Universally, accounting protocols funnel the costs of last winter's maintenance shutdown into the operating budget of 2001. This impact is tremendous, if not for the financial impact but for the lack of clinker production during this time. Many plants find that over the year they never recover to budgeted levels should a prolonged outage befall them. Managers must do everything in their power to minimize this downtime through proper scheduling of labor, materials, and other resources, while at the same time providing the corrective repair and restoration that the equipment requires. A properly applied program of Statistical Downtime Analysis (SDA) will prove to be one of the most effective resources at your disposal.
Thomas Edison contributed his business sense and imagination to many industries, including portland cement manufacture. He was no stranger to the perils and risks of high-temperature pyroprocessing. During a moment of reflection, he stated, “Development of kilning equipment will always be hampered by the chaos brought by the equipment failure.” What did he mean?

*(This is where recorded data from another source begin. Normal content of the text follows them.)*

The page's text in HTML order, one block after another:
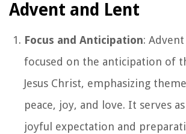
Advent and Lent
Focus and Anticipation:
focused on the anticipation of
Jesus Christ, emphasizing
peace, joy, and love. It serves
joyful expectation and
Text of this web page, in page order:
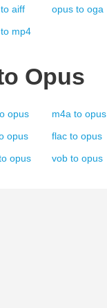
to aiff opus to oga
to mp4
Opus
opus m4a to opus
opus flac to opus
opus vob to opus
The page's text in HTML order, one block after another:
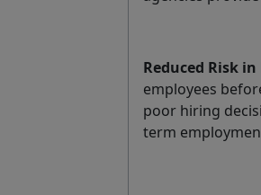
Reduced Risk
employees
poor hiring
term
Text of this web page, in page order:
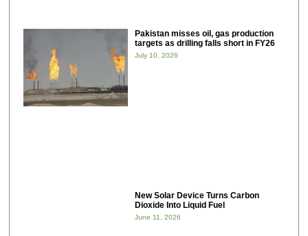
Pakistan misses oil, gas production
targets as drilling falls short in FY26
July 10, 2026
New Solar Device Turns Carbon
Dioxide Into Liquid Fuel
June 11, 2026
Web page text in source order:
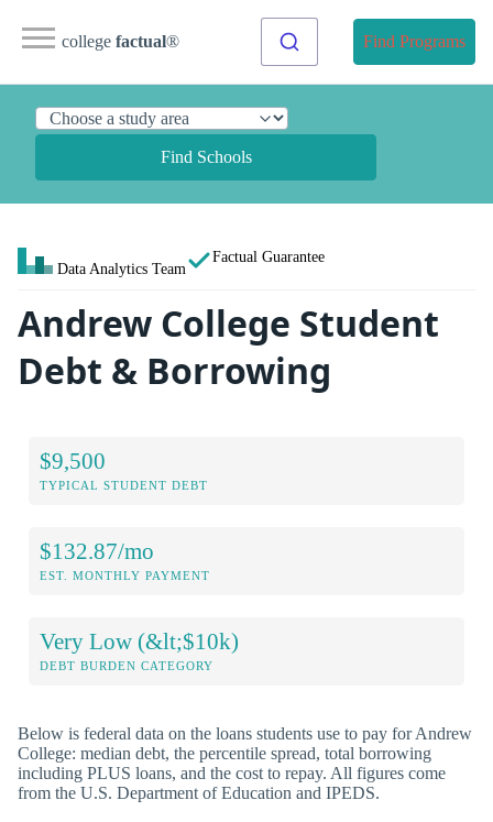
college factual® Find Programs
Find Schools
Data Analytics Team
Factual Guarantee
Andrew College Student
Debt & Borrowing
$9,500
TYPICAL STUDENT DEBT
$132.87/mo
EST. MONTHLY PAYMENT
Very Low (&lt;$10k)
DEBT BURDEN CATEGORY
Below is federal data on the loans students use to pay for Andrew
College: median debt, the percentile spread, total borrowing
including PLUS loans, and the cost to repay. All figures come
from the U.S. Department of Education and IPEDS.
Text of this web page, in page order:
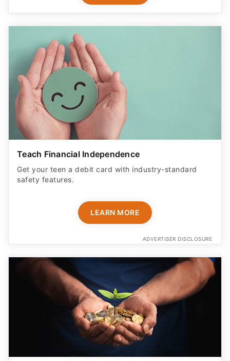
Teach Financial Independence
Get your teen a debit card with industry-standard
safety features​.
LEARN MORE
ADVERTISER DISCLOSURE
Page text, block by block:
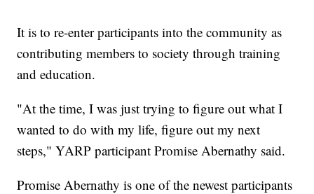
It is to re-enter participants into the community as
contributing members to society through training
and education.
"At the time, I was just trying to figure out what I
wanted to do with my life, figure out my next
steps," YARP participant Promise Abernathy said.
Promise Abernathy is one of the newest participants
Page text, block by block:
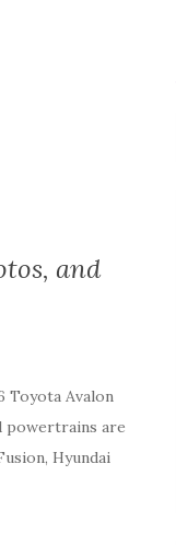
and
Toyota Avalon
powertrains are
Hyundai
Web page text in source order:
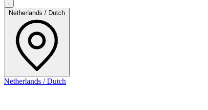
Netherlands / Dutch
Netherlands / Dutch
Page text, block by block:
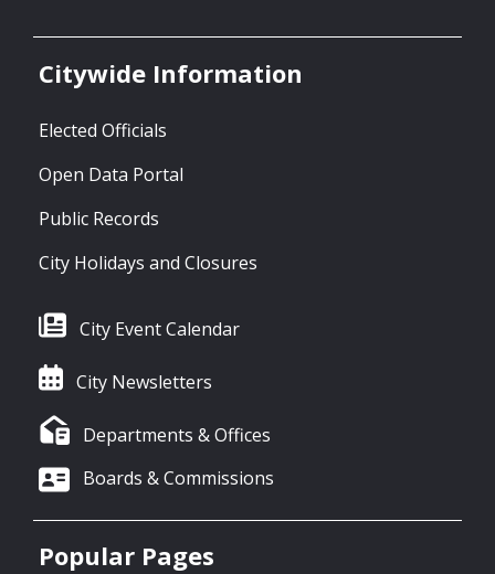
Citywide Information
Elected Officials
Open Data Portal
Public Records
City Holidays and Closures
City Event Calendar
City Newsletters
Departments & Offices
Boards & Commissions
Popular Pages
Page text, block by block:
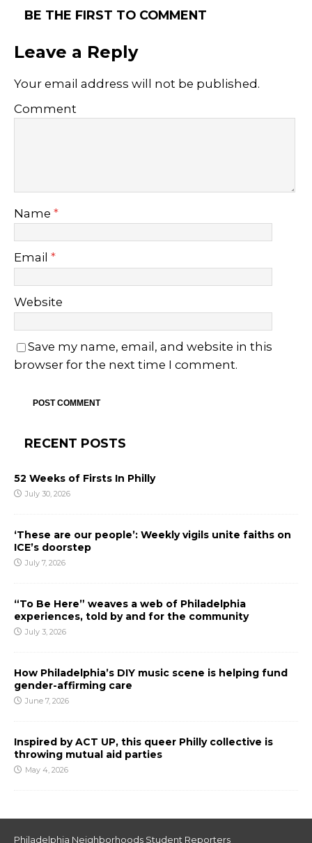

When things went wrong in Edison's day, they went very wrong. The ability of Edison to reconstruct the failure and pinpoint the cause was hampered by the rapid sequence of disasters inherent in any kiln failure and the high-temperature damage to collateral systems once the original single system fails.
The simple physical limits of the construction materials of the time often were the culprit in such high-temperature disasters. The landscape is not much different today. The situation Edison found himself in demonstrates his respect for the importance of such a forensic analysis, recognizing that he could reallocate his resources for the greatest improvement once the offending piece or system could be properly identified.

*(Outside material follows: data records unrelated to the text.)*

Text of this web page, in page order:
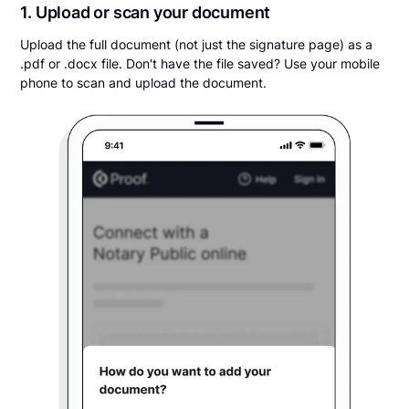
1. Upload or scan your document
Upload the full document (not just the signature page) as a
.pdf or .docx file. Don't have the file saved? Use your mobile
phone to scan and upload the document.
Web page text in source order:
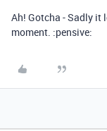
Ah! Gotcha - Sadly it
moment. :pensive:
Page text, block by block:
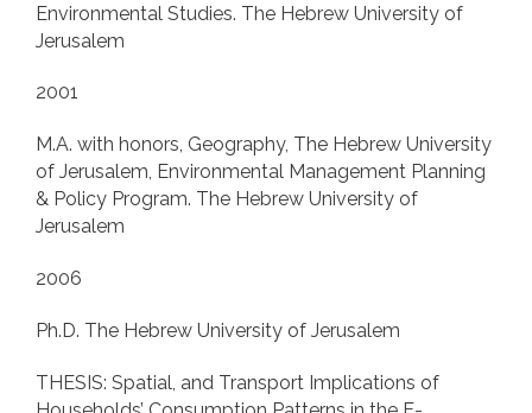
Environmental Studies. The Hebrew University of
Jerusalem
2001
M.A. with honors, Geography, The Hebrew University
of Jerusalem, Environmental Management Planning
& Policy Program. The Hebrew University of
Jerusalem
2006
Ph.D. The Hebrew University of Jerusalem
THESIS: Spatial, and Transport Implications of
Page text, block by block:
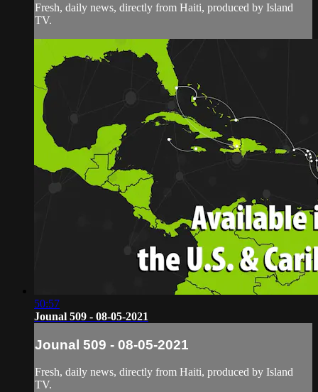
Fresh, daily news, directly from Haiti, produced by Island
TV.
50:57
Jounal 509 - 08-05-2021
Jounal 509 - 08-05-2021
Fresh, daily news, directly from Haiti, produced by Island
TV.
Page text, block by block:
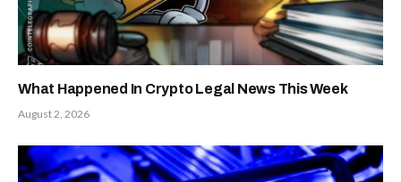
What Happened In Crypto Legal News This Week
August 2, 2026
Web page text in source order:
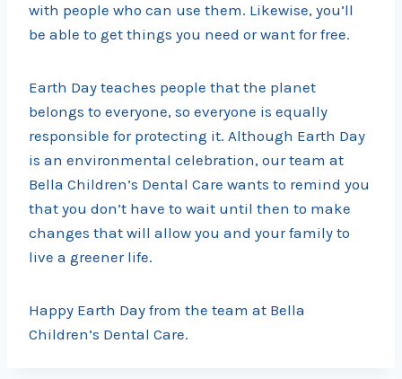
with people who can use them. Likewise, you’ll
be able to get things you need or want for free.
Earth Day teaches people that the planet
belongs to everyone, so everyone is equally
responsible for protecting it. Although Earth Day
is an environmental celebration, our team at
Bella Children’s Dental Care wants to remind you
that you don’t have to wait until then to make
changes that will allow you and your family to
live a greener life.
Happy Earth Day from the team at Bella
Children’s Dental Care.
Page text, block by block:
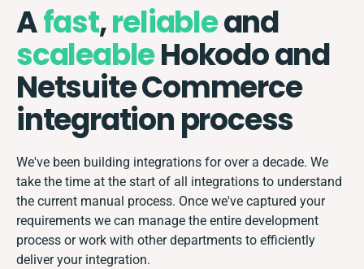
Afast,reliableand
scaleableHokodo and
Netsuite Commerce
integration process
We've been building integrations for over a decade. We
take the time at the start of all integrations to understand
the current manual process. Once we've captured your
requirements we can manage the entire development
process or work with other departments to efficiently
deliver your integration.
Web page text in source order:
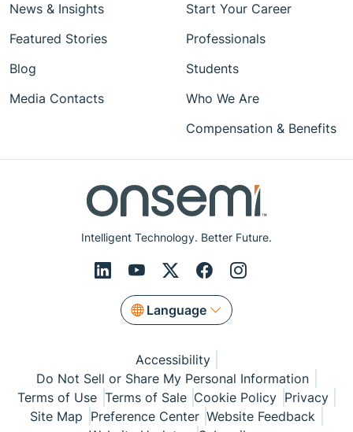
Intelligent Technology. Better Future.
Language
News & Insights
Featured Stories
Blog
Media Contacts
Start Your Career
Professionals
Students
Who We Are
Compensation & Benefits
Accessibility
Do Not Sell or Share My Personal Information
Terms of Use Terms of Sale Cookie Policy Privacy
Site Map Preference Center Website Feedback
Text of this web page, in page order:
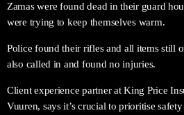
Zamas were found dead in their guard
were trying to keep themselves warm.
Police found their rifles and all items still
also called in and found no injuries.
Client experience partner at King Price
Vuuren, says it’s crucial to prioritise
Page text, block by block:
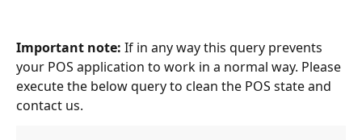
Important note: If in any way this query prevents
your POS application to work in a normal way. Please
execute the below query to clean the POS state and
contact us.
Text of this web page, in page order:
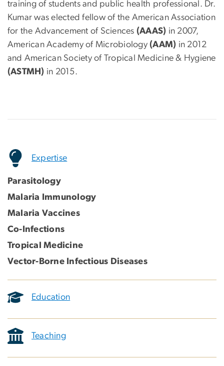
training of students and public health professional. Dr.
Kumar was elected fellow of the American Association
for the Advancement of Sciences (AAAS) in 2007,
American Academy of Microbiology(AAM) in 2012
and American Society of Tropical Medicine & Hygiene
(ASTMH) in 2015.
Expertise
Parasitology
Malaria Immunology
Malaria Vaccines
Co-Infections
Tropical Medicine
Vector-Borne Infectious Diseases
Education
Teaching
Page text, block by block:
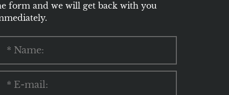
form and we will get back with you
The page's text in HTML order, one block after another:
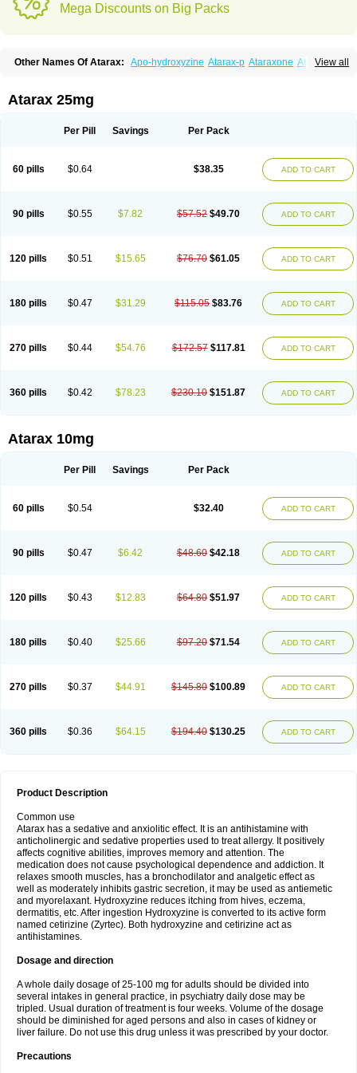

To support the enterprise, the day-to-day objective of any plant maintenance operation is to minimize downtime. A simple demonstration of why downtime analysis is important is to first recognize the cash flow derived from the otherwise lost production. We will skip going into these calculations in-depth but show the key components:
First, recognize the lost production in any downtime situation (winter or otherwise) as incremental production. Incremental production is defined in the textbooks as the next ton produced after all fixed costs have been absorbed. Simplistically, it often is looked at as the final production run of the year, after budgeted tonnage expectations have already been made.
Incremental production creates a cash flow (or profit) equal to the selling price, minus the variable costs. Fixed costs are excluded. At many North American plants, incremental production generates $65 minus $20 = $45 per ton or more. This is the most profitable tonnage a plant can generate. The investment justified to achieve the incremental production — the money you can focus to correct the cause — also will be shown to be tremendous, perhaps the best return on investment you will make all year.

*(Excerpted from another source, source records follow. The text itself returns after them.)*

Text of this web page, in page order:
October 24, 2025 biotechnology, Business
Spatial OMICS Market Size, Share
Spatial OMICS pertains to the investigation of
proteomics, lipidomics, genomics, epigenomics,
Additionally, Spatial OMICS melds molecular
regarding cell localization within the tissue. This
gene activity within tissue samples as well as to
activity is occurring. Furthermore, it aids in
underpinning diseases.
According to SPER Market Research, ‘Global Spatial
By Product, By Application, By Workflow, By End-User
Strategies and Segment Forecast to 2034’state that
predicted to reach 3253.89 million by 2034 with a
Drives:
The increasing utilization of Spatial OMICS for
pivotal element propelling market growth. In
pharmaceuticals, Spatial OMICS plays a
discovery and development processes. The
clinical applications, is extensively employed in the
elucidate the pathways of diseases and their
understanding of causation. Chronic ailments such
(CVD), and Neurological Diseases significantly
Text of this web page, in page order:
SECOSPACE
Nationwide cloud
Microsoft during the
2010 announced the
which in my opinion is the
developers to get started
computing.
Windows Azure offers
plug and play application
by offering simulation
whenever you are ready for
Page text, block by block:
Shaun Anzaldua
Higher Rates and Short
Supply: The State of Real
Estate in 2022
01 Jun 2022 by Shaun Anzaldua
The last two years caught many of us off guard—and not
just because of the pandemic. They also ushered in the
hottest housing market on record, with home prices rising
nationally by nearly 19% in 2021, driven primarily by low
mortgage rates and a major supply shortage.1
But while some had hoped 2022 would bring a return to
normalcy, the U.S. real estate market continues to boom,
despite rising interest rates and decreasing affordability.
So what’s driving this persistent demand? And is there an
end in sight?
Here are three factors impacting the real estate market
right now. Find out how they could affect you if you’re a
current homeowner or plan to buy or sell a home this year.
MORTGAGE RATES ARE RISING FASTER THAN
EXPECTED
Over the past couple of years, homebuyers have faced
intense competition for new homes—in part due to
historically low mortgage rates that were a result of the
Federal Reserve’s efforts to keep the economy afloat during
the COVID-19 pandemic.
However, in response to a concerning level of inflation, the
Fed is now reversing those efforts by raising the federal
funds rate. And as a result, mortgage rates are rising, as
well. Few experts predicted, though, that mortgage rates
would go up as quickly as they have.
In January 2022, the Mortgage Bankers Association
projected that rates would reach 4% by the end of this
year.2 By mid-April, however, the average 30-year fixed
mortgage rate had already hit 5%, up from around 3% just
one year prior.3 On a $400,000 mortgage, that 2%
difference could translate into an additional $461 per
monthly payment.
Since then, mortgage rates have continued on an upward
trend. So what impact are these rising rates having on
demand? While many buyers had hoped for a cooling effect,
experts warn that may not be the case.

A cause is identified that stops the kiln at least once each year. For illustration, let's allocate to the correction two days plus four hours of repair work. The published cool-down and heat-up schedule adds another 48 hours. So 100 hours per year lost in a 100-tph kiln yields 10,000 tons or $450,000 lost per year. This is over the depreciation life of the repair, generally four to seven years. What investment will return $450,000 per year?
The five-year Internal Rate of Return (IRR) calculation shown in Table 1 can be punched out on the computer to show that $1.5 million can be invested, still yielding an acceptable return, provided it removes the cause of that downtime for the period considered. Applying this money should make you a hero; but if misapplied, you might wish you had never been born. So how does one determine where to spend it?
Operators apply SDA every day, often subconsciously, but it needs to be brought to its most sophisticated level by plant professionals. The cement industry, and the profits at risk, demand it. I'm not convinced that the concept is practiced within maintenance and engineering groups with the religious-like fervor that it should be. That is why the maintenance department exists, to keep the plant running. Simply stated, SDA is a complete and thorough analysis of what things shut a plant down: what caused the plant to go down, how many times the plant was down, and how many hours it was down (including the cool-off and warm-up penalties). If you don't have a program, one needs to be started. If you do have one, improve it. Except for developing the human resource, there is not a single more productive area to focus staff energies.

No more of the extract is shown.